Segment Start: INPUT
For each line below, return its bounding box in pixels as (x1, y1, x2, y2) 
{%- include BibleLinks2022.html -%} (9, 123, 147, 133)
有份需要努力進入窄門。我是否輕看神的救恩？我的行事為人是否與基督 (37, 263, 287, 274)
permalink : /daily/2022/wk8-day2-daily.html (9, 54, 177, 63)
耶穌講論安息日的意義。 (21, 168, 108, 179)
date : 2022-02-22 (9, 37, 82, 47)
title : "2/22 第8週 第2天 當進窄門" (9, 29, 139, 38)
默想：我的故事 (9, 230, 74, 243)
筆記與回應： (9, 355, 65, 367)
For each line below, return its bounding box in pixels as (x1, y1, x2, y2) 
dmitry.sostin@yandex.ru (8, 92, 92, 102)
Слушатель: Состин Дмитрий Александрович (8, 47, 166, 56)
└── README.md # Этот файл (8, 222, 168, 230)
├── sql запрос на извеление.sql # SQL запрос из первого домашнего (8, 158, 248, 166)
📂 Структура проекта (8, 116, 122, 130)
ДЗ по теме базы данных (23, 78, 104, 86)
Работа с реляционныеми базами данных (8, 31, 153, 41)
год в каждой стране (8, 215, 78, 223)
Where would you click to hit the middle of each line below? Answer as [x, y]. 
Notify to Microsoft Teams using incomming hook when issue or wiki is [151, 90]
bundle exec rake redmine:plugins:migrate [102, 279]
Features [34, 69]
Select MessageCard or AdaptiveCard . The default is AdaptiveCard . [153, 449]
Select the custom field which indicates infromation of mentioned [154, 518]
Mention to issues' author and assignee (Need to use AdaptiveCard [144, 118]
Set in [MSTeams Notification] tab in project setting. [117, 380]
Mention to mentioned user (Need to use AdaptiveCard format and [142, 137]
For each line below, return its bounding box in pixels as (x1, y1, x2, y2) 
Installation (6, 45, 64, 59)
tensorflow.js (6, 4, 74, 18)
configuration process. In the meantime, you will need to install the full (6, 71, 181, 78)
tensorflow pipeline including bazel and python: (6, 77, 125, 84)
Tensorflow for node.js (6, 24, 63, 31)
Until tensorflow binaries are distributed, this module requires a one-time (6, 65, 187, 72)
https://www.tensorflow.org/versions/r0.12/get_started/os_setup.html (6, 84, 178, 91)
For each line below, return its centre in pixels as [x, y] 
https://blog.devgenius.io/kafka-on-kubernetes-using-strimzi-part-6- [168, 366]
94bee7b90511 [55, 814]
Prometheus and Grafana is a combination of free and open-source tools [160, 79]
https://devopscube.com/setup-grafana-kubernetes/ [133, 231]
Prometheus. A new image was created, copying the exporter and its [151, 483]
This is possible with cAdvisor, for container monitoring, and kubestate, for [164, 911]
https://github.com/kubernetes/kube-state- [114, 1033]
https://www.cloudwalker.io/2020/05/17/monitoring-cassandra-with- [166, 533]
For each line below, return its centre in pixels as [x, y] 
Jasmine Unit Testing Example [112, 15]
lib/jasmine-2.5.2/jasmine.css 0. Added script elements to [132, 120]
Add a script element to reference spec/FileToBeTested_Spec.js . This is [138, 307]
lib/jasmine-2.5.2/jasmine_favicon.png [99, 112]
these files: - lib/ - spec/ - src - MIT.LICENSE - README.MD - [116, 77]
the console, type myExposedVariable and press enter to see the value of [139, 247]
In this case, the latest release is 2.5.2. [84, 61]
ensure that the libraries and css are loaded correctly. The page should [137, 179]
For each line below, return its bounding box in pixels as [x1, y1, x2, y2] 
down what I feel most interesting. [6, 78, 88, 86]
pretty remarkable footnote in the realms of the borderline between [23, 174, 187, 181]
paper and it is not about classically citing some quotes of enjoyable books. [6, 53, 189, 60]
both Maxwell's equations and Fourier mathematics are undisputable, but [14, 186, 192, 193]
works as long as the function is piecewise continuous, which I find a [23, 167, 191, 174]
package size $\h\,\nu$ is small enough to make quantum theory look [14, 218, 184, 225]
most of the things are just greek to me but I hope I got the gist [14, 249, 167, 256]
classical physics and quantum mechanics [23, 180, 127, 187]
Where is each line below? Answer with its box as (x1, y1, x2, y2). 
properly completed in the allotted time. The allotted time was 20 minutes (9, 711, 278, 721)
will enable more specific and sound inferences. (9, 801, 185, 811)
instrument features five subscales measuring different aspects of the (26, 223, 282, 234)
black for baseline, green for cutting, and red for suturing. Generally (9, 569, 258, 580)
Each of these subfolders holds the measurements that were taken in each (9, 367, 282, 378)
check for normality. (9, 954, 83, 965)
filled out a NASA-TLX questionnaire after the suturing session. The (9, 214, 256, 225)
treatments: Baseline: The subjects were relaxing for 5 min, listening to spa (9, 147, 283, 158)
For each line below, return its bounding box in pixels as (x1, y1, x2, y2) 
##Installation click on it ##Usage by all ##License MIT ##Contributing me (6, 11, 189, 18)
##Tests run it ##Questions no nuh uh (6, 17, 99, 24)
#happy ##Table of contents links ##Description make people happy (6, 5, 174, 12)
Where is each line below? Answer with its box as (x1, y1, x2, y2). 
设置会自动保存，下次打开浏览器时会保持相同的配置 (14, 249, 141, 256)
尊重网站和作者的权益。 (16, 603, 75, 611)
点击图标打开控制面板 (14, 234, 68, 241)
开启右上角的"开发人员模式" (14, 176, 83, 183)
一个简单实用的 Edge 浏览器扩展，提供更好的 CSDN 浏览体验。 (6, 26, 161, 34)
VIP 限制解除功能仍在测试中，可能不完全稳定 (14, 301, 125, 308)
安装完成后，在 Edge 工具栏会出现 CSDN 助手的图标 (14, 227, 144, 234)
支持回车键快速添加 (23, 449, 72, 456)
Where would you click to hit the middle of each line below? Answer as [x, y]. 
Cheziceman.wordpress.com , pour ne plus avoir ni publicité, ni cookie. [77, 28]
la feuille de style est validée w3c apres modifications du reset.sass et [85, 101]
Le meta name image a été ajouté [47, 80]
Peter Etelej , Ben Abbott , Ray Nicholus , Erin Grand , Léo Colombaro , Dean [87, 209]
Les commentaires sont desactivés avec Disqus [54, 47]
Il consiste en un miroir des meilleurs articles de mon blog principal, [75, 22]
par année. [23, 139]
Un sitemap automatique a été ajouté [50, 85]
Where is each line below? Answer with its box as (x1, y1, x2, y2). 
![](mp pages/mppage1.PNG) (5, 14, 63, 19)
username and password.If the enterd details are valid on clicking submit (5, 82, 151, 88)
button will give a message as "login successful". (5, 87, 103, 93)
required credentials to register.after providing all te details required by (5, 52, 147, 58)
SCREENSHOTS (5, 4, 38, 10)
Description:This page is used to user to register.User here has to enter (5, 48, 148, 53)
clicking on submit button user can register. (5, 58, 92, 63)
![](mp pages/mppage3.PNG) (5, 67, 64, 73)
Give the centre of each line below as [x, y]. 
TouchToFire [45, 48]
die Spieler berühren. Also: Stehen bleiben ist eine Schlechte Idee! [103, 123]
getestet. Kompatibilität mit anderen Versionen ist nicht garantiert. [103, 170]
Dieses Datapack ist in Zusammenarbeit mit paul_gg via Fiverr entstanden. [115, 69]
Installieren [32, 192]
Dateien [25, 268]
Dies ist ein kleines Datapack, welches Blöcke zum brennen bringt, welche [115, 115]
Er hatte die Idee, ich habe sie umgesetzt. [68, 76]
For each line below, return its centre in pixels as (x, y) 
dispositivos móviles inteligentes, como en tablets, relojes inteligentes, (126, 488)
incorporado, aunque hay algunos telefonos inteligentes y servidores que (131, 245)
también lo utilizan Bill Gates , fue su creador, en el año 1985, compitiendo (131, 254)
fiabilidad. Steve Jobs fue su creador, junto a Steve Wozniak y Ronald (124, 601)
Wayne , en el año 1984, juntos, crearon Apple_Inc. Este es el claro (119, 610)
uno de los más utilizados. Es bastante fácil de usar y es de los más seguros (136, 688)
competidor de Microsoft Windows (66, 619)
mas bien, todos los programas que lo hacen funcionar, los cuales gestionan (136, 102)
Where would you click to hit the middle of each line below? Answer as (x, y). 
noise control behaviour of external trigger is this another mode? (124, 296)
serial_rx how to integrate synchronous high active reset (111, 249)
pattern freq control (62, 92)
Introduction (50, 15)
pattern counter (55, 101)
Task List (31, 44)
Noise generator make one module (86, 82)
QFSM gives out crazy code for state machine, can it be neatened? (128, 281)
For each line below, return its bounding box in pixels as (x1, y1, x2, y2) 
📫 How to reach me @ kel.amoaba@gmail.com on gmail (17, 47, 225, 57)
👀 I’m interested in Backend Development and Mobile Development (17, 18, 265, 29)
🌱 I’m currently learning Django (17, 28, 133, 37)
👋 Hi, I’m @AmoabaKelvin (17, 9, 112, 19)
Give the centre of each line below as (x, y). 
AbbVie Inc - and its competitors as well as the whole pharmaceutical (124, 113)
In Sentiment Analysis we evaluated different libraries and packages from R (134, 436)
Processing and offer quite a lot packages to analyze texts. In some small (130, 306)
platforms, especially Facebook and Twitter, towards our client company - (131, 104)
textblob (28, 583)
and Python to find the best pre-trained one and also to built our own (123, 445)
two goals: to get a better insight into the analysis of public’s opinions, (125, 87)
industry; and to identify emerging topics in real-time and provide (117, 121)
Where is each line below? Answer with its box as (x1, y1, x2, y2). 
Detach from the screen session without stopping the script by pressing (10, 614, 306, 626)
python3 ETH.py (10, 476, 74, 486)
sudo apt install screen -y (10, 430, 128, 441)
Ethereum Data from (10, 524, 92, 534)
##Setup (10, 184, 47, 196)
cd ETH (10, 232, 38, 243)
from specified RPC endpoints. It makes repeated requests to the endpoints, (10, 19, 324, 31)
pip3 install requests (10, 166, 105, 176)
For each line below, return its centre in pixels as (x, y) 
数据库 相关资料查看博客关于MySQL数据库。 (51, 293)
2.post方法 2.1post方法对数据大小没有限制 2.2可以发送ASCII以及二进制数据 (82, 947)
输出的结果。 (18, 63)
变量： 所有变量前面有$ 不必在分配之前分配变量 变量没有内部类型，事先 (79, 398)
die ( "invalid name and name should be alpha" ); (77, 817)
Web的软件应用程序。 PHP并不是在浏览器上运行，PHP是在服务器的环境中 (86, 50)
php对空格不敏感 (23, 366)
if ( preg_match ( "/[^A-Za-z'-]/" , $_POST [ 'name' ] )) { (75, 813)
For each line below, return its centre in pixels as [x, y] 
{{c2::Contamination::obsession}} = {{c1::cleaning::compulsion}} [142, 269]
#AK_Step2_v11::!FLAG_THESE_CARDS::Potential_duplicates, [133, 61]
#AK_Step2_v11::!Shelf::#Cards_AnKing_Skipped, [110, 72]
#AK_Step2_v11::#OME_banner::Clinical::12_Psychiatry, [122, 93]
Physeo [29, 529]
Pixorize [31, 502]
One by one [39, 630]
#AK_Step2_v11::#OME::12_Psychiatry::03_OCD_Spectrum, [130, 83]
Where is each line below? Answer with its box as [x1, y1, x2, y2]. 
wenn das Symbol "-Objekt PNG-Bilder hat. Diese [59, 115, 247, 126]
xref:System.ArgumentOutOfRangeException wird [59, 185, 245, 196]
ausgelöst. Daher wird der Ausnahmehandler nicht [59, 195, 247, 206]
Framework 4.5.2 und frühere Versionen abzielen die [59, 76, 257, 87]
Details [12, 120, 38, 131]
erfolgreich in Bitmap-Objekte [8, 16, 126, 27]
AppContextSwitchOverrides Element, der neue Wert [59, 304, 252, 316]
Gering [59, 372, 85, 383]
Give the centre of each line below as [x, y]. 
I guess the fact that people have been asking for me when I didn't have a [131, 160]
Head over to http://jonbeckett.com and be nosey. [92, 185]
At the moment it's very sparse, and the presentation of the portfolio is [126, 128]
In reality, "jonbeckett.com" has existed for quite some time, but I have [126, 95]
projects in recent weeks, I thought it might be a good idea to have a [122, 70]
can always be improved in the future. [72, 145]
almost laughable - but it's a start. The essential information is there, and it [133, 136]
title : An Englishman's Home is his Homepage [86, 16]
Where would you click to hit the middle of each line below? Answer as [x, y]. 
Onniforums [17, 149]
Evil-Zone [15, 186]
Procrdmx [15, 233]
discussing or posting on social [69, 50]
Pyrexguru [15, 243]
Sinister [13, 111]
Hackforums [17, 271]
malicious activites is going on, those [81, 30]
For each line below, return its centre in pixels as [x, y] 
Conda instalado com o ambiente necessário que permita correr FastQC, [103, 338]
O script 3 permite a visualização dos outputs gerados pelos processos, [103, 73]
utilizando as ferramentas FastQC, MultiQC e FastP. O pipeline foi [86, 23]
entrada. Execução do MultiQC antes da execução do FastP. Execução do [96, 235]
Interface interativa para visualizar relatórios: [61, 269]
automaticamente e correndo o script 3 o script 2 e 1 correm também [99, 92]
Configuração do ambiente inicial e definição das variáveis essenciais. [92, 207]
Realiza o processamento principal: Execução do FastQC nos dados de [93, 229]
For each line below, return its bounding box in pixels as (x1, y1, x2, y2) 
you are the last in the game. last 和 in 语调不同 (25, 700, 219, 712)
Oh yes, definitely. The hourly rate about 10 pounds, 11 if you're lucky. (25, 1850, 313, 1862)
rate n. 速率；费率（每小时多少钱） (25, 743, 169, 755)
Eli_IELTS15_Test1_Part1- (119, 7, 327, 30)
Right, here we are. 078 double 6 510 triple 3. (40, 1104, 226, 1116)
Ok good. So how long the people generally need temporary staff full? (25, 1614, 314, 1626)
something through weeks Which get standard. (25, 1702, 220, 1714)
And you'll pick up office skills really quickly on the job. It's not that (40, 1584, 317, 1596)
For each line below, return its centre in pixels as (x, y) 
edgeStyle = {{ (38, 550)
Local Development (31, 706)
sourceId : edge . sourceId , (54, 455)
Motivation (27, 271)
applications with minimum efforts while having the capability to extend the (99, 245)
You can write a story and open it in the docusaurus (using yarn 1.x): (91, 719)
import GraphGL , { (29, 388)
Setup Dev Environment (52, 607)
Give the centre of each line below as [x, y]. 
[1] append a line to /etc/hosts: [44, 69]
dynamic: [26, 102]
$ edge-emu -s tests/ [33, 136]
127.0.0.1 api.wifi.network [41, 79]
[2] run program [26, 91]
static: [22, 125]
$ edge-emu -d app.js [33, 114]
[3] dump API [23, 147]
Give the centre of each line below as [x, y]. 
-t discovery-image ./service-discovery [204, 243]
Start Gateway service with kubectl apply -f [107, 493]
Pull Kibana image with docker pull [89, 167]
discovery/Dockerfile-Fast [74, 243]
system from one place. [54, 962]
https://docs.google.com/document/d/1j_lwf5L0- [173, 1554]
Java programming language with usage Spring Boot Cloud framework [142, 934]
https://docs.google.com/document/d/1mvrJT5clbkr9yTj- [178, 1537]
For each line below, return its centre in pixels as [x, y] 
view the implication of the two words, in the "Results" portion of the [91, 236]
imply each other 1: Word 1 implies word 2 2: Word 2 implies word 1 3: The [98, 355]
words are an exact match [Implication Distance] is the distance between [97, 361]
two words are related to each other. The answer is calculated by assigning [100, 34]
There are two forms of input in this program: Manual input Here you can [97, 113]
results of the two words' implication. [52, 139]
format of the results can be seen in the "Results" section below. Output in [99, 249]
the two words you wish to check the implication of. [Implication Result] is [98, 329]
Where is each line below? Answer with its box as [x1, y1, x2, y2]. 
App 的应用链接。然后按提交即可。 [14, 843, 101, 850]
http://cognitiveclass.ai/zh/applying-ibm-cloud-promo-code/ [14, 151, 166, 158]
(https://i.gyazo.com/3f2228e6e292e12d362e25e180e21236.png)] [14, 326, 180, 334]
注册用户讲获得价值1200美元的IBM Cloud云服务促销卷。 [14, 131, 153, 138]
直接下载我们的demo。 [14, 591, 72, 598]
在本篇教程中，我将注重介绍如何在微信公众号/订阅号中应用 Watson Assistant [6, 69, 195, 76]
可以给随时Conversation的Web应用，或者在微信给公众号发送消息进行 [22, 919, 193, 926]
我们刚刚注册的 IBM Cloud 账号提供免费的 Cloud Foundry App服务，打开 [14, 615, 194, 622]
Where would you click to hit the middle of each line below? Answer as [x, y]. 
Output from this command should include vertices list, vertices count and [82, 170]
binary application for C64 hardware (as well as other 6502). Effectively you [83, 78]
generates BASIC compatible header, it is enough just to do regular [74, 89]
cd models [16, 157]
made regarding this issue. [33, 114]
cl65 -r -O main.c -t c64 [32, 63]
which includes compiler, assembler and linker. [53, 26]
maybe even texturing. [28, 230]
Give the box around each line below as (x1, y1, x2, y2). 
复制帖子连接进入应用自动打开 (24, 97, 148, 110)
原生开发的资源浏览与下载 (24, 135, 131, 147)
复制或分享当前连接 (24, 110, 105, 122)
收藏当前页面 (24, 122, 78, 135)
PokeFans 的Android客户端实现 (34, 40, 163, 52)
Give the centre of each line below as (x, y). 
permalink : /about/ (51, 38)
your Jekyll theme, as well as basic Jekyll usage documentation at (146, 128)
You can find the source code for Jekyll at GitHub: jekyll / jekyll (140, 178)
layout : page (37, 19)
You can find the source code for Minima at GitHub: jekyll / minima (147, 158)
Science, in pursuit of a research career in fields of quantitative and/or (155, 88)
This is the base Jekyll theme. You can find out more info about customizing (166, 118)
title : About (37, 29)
Segment End: INPUT
** THE TASK **
Looking at the records above, return exactly the lines from the line with "https://docs.google.com/document/d/1j_lwf5L0- [173, 1554]" to the line with "收藏当前页面 (24, 122, 78, 135)", both ends included.

** WRITTEN REPLY **
https://docs.google.com/document/d/1j_lwf5L0- [173, 1554]
Java programming language with usage Spring Boot Cloud framework [142, 934]
https://docs.google.com/document/d/1mvrJT5clbkr9yTj- [178, 1537]
For each line below, return its centre in pixels as [x, y] 
view the implication of the two words, in the "Results" portion of the [91, 236]
imply each other 1: Word 1 implies word 2 2: Word 2 implies word 1 3: The [98, 355]
words are an exact match [Implication Distance] is the distance between [97, 361]
two words are related to each other. The answer is calculated by assigning [100, 34]
There are two forms of input in this program: Manual input Here you can [97, 113]
results of the two words' implication. [52, 139]
format of the results can be seen in the "Results" section below. Output in [99, 249]
the two words you wish to check the implication of. [Implication Result] is [98, 329]
Where is each line below? Answer with its box as [x1, y1, x2, y2]. 
App 的应用链接。然后按提交即可。 [14, 843, 101, 850]
http://cognitiveclass.ai/zh/applying-ibm-cloud-promo-code/ [14, 151, 166, 158]
(https://i.gyazo.com/3f2228e6e292e12d362e25e180e21236.png)] [14, 326, 180, 334]
注册用户讲获得价值1200美元的IBM Cloud云服务促销卷。 [14, 131, 153, 138]
直接下载我们的demo。 [14, 591, 72, 598]
在本篇教程中，我将注重介绍如何在微信公众号/订阅号中应用 Watson Assistant [6, 69, 195, 76]
可以给随时Conversation的Web应用，或者在微信给公众号发送消息进行 [22, 919, 193, 926]
我们刚刚注册的 IBM Cloud 账号提供免费的 Cloud Foundry App服务，打开 [14, 615, 194, 622]
Where would you click to hit the middle of each line below? Answer as [x, y]. 
Output from this command should include vertices list, vertices count and [82, 170]
binary application for C64 hardware (as well as other 6502). Effectively you [83, 78]
generates BASIC compatible header, it is enough just to do regular [74, 89]
cd models [16, 157]
made regarding this issue. [33, 114]
cl65 -r -O main.c -t c64 [32, 63]
which includes compiler, assembler and linker. [53, 26]
maybe even texturing. [28, 230]
Give the box around each line below as (x1, y1, x2, y2). 
复制帖子连接进入应用自动打开 (24, 97, 148, 110)
原生开发的资源浏览与下载 (24, 135, 131, 147)
复制或分享当前连接 (24, 110, 105, 122)
收藏当前页面 (24, 122, 78, 135)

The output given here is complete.